State of the Art Project Management with Critical Chain

Network of projects

Too many projects all over the world fail to deliver, coming in late and over budget. We all pay the price for this. The reason is because much of Project Management is flawed in its thinking and execution. It doesn’t have to be this way. In his 1997 business novel called ‘Critical Chain’, Dr. Eliyahu Goldratt tackles the issue of project management. Goldratt provides a unique and revolutionary insight into what goes wrong in Project Management and how to fix it.

The book ‘Critical Chain’

The main tenets of Goldratt’s book ‘Critical Chain’ the book are the following:

  • Wrong behaviours and mind habits like multitasking and putting issues off until the last minute (“Student Syndrome’) slow down artificially the completion of projects;
  • Our minds are not trained to assess risks associated with probability distributions;
  • We must not protect individual tasks but the project as a whole – no milestones;
  • The traditional Critical path method for scheduling projects often creates resource contention;
  • Resolving this resource contention leads to a very different series of dependent events that determine the length of the project; we call it Critical Chain;
  • It is this chain that we protect with a project buffer that absorbs the covariance of the project;
  • Non-critical branches, called feeders, are also protected with a cumulative buffer (not individually) placed at the end of the “feeding chain”;
  • If we manage several projects in parallel, we must select a finite set of resources called “pacing resources”; they will dictate the pace at which the organization as a whole is capable of achieving its goals.

 

A vision of the world

Critical Chain is a very intense, heartfelt and sometimes abrasive novel. In this deceptively simple and fast-paced book, Dr. Goldratt throws down the gauntlet to academics and industrialists alike on what it takes to use knowledge to achieve results. Critical Chain is the offspring of a vision of the world and, too often, the elucidation on this vision has been insufficient compared with the wealth of practical details that Dr. Goldratt’s applications often attract from pundits all over the world. Like all of Goldratt’s revolutionary contributions to management, Critical Chain has achieved very partial results in industry and none at corporate level.

Missing the point

Looking at Critical Chain as a technique for managing projects means essentially missing the point. The reason why, after almost 20 years of relentless efforts to disseminate Critical Chain, tools like Microsoft Project still dominate the way projects are “managed” is that any attempt to use Critical Chain without embracing a purely systemic view of the organization falls short.

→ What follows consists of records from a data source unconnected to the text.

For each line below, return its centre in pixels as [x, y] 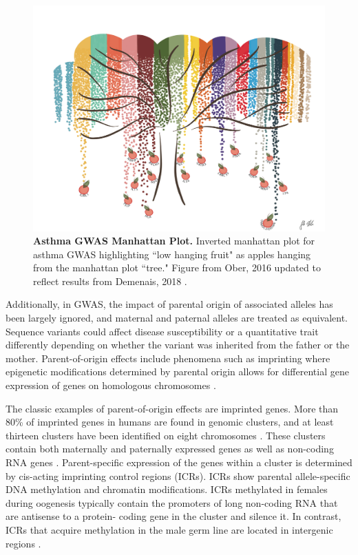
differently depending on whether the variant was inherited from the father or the [178, 345]
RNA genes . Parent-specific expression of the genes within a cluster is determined [179, 462]
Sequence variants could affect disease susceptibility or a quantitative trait [162, 331]
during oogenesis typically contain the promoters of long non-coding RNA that [172, 502]
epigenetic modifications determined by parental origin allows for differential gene [177, 371]
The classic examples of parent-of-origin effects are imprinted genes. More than [172, 408]
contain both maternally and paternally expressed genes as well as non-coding [170, 449]
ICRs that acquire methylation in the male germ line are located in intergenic [169, 529]
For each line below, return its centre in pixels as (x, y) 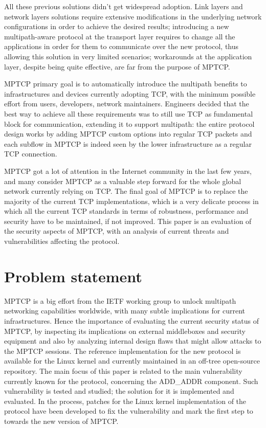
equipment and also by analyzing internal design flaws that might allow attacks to (133, 341)
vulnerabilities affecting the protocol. (62, 241)
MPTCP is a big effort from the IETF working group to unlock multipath (120, 300)
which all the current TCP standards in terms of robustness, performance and (126, 211)
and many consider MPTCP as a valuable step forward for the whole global (123, 181)
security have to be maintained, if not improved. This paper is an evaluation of (128, 221)
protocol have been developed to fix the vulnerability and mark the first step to (129, 411)
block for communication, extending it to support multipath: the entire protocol (129, 123)
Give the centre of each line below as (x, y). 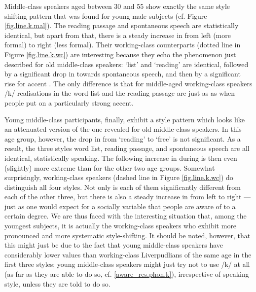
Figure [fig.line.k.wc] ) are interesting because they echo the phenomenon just (120, 54)
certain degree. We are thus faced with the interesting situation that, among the (126, 216)
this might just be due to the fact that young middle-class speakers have (114, 245)
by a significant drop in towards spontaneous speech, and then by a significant (123, 74)
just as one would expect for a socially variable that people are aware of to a (120, 206)
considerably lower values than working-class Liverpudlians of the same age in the (128, 254)
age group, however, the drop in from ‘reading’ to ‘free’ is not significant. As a (123, 138)
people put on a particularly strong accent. (69, 102)
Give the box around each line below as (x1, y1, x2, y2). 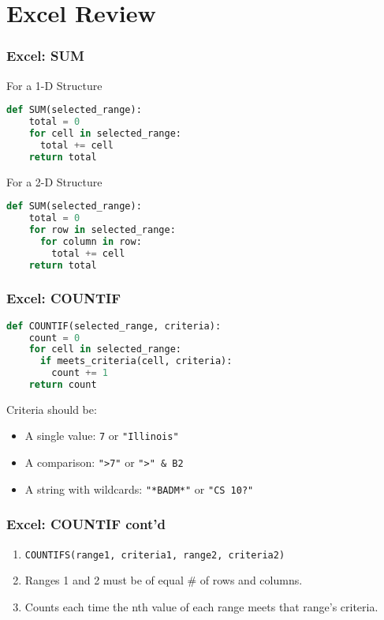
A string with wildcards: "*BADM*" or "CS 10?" (24, 480, 254, 497)
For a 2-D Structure (6, 173, 103, 190)
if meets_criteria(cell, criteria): (39, 355, 233, 367)
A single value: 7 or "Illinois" (24, 427, 179, 444)
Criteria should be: (6, 400, 97, 417)
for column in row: (39, 235, 142, 247)
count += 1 (51, 367, 108, 379)
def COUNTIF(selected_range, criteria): (6, 320, 222, 332)
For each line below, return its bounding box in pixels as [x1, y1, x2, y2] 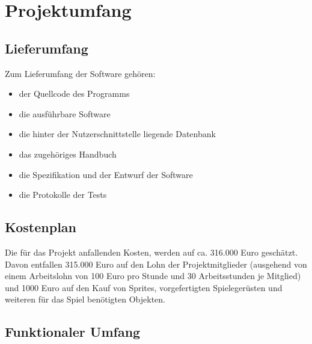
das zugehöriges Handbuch [19, 147, 117, 160]
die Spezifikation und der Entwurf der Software [19, 168, 193, 180]
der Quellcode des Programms [19, 87, 130, 100]
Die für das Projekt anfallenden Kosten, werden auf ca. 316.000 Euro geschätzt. [5, 245, 298, 258]
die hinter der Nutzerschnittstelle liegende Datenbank [19, 127, 216, 140]
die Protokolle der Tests [19, 188, 107, 201]
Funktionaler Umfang [5, 322, 141, 341]
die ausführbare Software [19, 107, 111, 120]
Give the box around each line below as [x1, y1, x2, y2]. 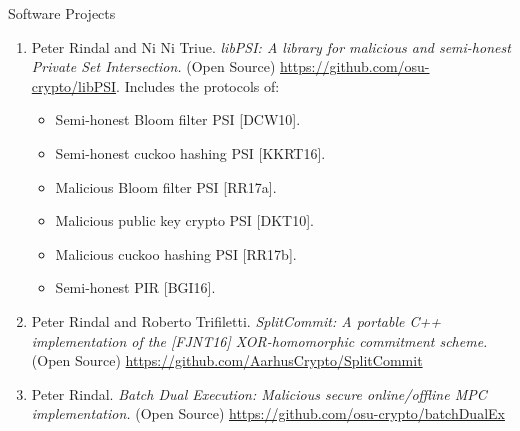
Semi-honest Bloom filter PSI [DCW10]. [55, 109, 301, 130]
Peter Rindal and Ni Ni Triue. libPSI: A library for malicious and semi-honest [31, 36, 511, 57]
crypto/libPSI [31, 75, 117, 96]
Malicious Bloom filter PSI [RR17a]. [55, 176, 277, 197]
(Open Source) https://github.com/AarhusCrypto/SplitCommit [31, 350, 423, 371]
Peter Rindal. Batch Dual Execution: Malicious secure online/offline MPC [31, 383, 487, 404]
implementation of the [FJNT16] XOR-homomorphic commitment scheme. [31, 330, 488, 351]
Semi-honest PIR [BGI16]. [55, 277, 216, 298]
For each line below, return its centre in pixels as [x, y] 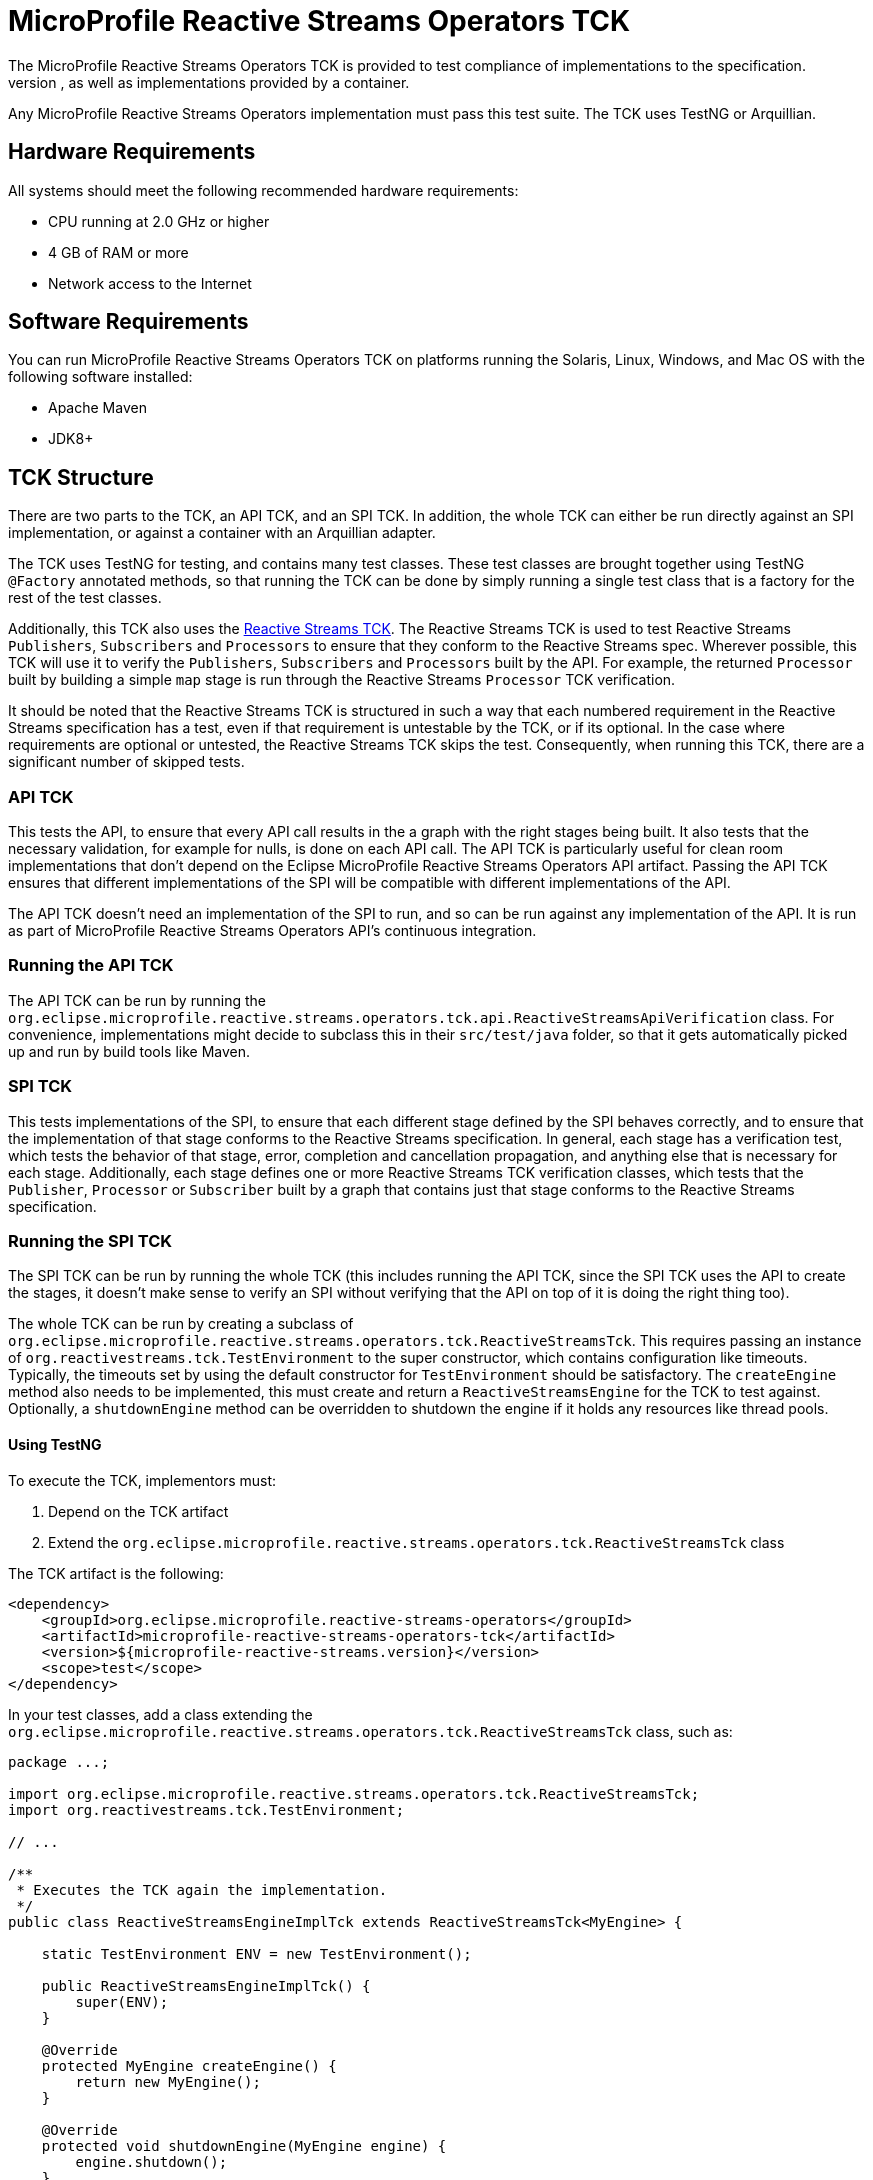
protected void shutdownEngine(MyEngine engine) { [244, 2145]
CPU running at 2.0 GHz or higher [159, 221]
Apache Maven [97, 408]
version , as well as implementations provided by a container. [209, 82]
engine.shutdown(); [151, 2161]
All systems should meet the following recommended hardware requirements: [263, 190]
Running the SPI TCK [90, 1240]
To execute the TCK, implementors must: [142, 1480]
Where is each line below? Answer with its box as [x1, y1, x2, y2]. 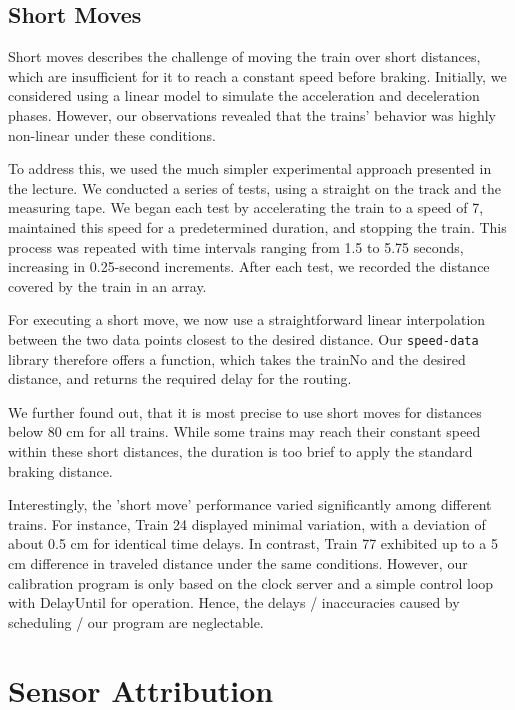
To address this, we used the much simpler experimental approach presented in [8, 158, 492, 179]
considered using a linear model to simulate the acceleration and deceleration [8, 85, 480, 106]
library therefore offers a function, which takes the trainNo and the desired [8, 348, 466, 369]
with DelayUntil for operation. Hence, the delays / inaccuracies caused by [8, 592, 460, 613]
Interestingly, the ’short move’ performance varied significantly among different [8, 494, 492, 515]
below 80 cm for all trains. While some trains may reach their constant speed [8, 421, 481, 442]
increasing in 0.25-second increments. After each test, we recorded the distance [8, 256, 490, 277]
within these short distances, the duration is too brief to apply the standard [8, 440, 473, 461]
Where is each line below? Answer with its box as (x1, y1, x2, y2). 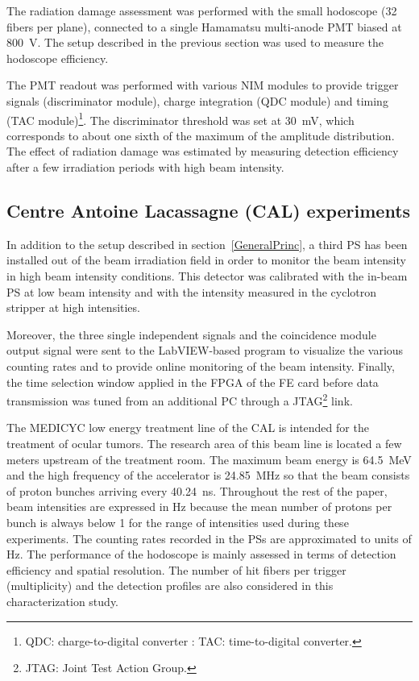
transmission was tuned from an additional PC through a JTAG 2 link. (6, 390, 353, 409)
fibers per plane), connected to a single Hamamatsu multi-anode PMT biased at (6, 18, 402, 35)
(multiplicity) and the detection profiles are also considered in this (6, 577, 334, 594)
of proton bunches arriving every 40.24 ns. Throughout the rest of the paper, (6, 482, 388, 499)
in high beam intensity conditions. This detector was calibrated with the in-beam (6, 267, 408, 284)
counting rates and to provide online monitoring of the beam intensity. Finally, (6, 357, 395, 374)
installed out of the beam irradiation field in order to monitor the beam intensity (6, 251, 406, 268)
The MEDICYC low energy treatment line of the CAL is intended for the (6, 419, 369, 436)
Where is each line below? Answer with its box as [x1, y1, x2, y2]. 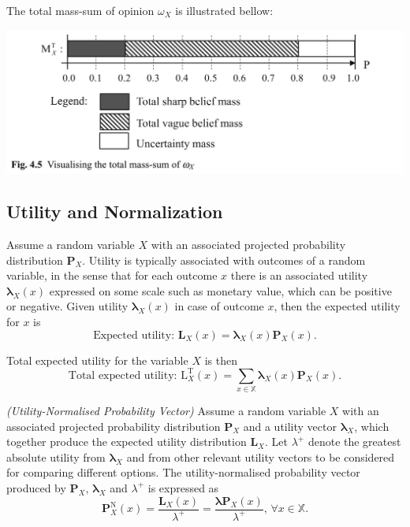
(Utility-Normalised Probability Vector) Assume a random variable [6, 402, 326, 418]
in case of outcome [174, 298, 264, 314]
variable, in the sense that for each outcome [6, 267, 218, 284]
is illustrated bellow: [175, 2, 274, 18]
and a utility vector [243, 418, 337, 434]
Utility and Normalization [6, 199, 223, 224]
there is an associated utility [230, 267, 368, 284]
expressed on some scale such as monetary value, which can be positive [49, 282, 392, 299]
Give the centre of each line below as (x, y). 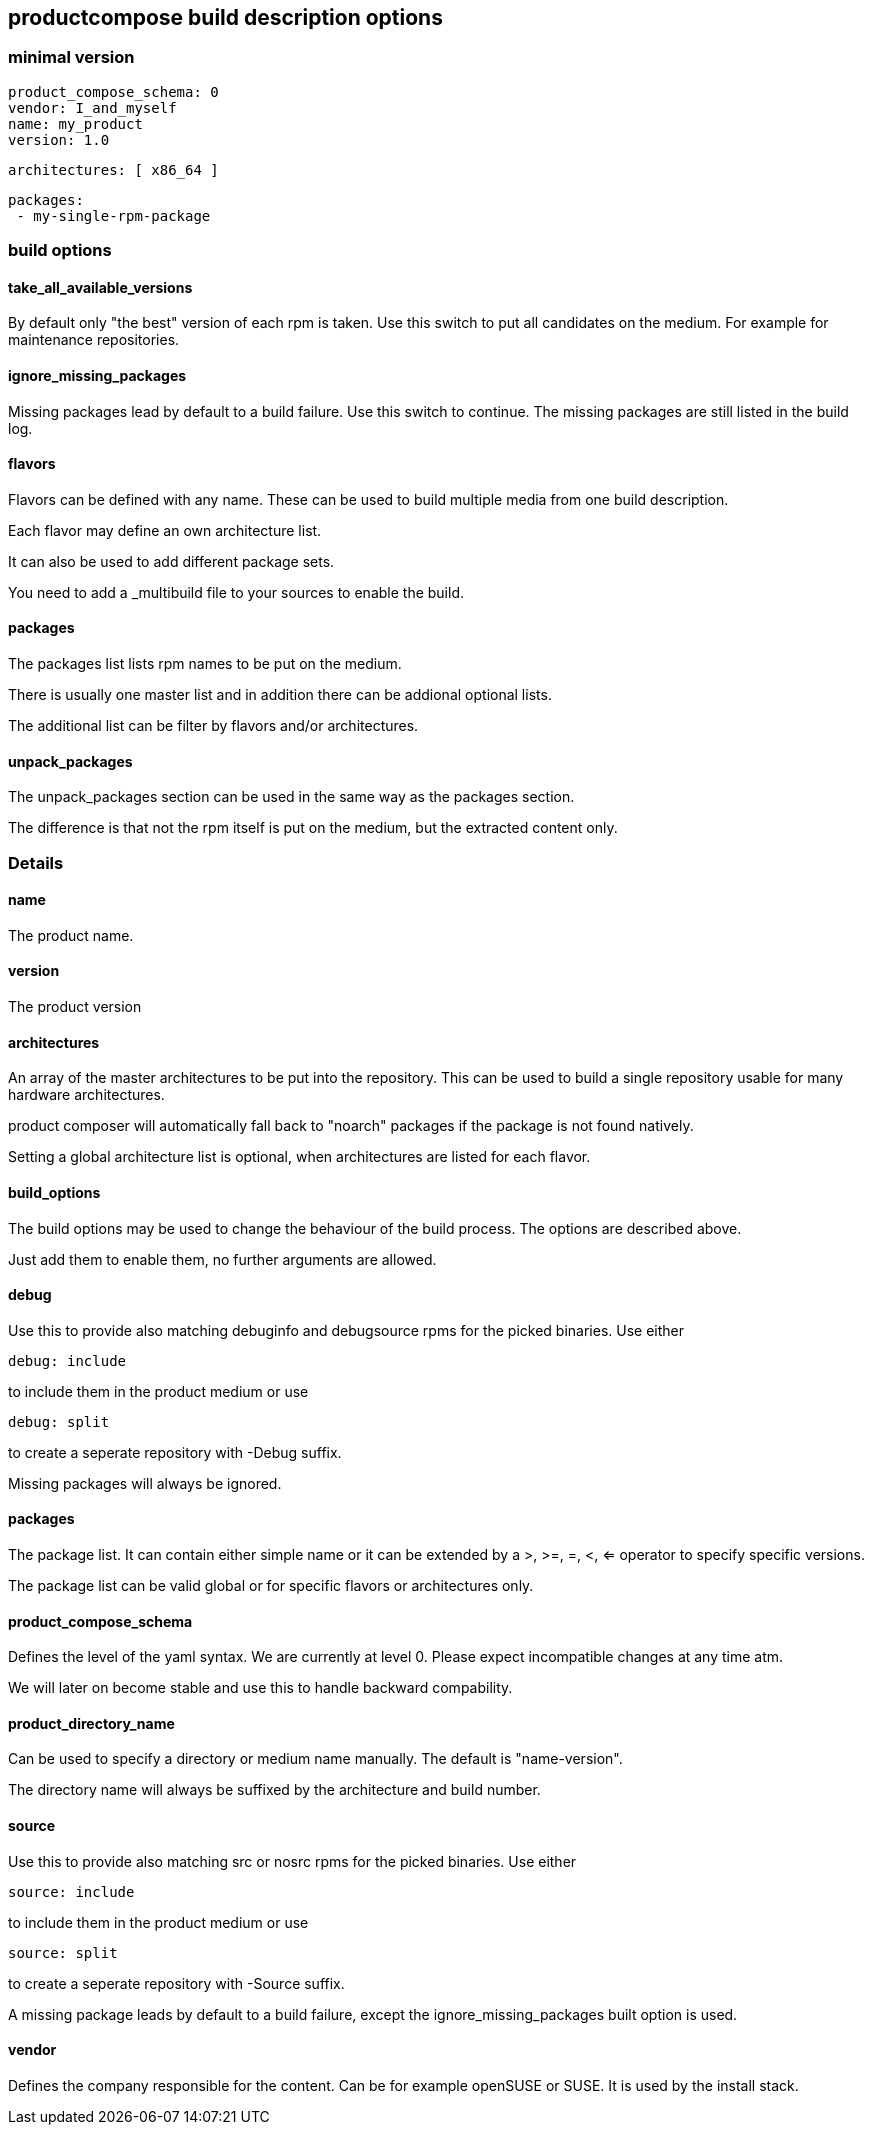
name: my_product (75, 123)
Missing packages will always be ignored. (145, 1483)
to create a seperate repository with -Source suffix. (176, 1983)
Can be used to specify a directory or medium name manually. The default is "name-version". (315, 1759)
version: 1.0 (59, 139)
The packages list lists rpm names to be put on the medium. (205, 664)
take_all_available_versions (100, 287)
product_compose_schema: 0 (113, 91)
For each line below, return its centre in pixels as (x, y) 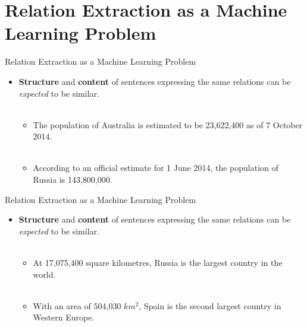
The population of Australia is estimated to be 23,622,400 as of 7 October (168, 124)
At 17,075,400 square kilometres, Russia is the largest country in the (158, 263)
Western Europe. (64, 317)
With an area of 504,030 (77, 305)
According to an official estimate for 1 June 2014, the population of (156, 168)
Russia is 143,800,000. (73, 180)
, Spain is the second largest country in (210, 305)
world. (44, 274)
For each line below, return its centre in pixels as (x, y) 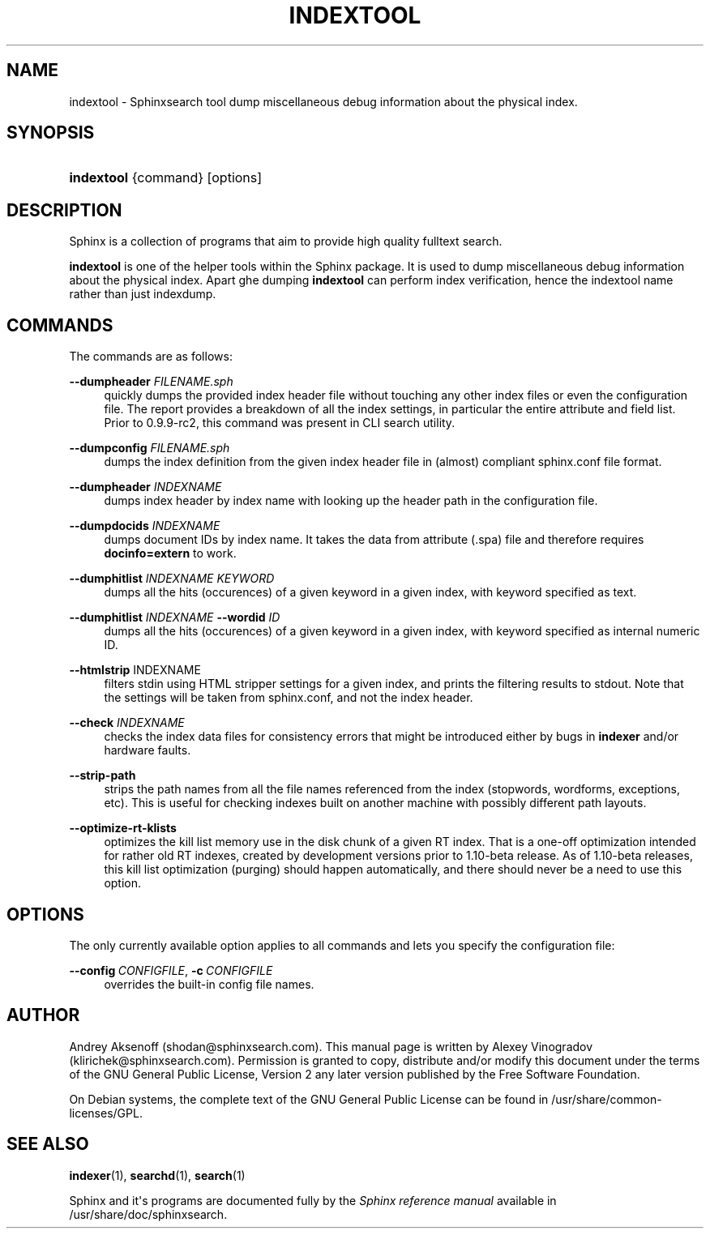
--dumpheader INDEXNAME (145, 487)
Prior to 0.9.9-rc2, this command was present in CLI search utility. (280, 423)
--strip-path (103, 776)
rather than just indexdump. (143, 294)
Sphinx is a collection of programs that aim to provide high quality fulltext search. (286, 241)
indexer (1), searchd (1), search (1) (157, 1175)
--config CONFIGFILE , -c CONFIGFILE (171, 970)
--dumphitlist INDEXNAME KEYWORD (172, 579)
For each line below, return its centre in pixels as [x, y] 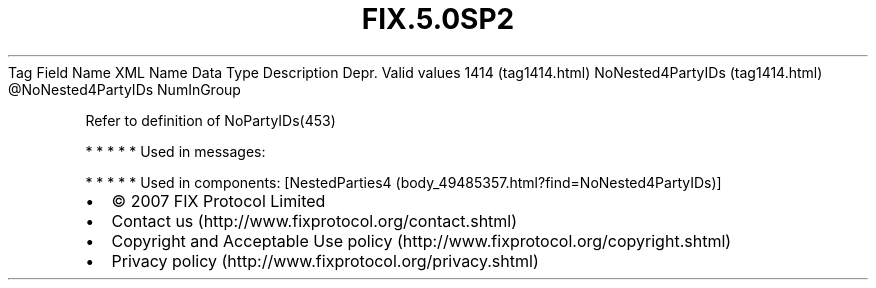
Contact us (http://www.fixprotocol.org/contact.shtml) [314, 220]
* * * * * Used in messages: [175, 151]
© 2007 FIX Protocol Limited [218, 200]
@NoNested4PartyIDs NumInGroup [124, 89]
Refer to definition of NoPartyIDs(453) [210, 120]
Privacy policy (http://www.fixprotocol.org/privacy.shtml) [325, 260]
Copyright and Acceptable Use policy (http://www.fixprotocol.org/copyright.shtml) [421, 240]
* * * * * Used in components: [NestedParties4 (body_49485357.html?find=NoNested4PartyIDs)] [403, 182]

Critical Chain represents the embodiment of a vision of the organization based on pace of flow, people’s involvement and great emphasis on quality. Quality, involvement and flow are the basic philosophical pillars of the systemic organization.

Sign up to our blog here and shift your thinking towards broader, systemic possibilities for yourself and your organization.

About the Author

Angela Montgomery Ph.D. is Partner and Co-founder of Intelligent Management and author of the business novel+ website  The Human Constraint . This downloadable novel uses narrative to look at how the Deming approach and the Theory of Constraints can create the organization of the future, based on collaboration, network and social innovation.  She is co-author with Dr. Domenico Lepore, founder, and Dr. Giovanni Siepe of  ‘Quality, Involvement, Flow: The Systemic Organization’  from CRC Press, New York.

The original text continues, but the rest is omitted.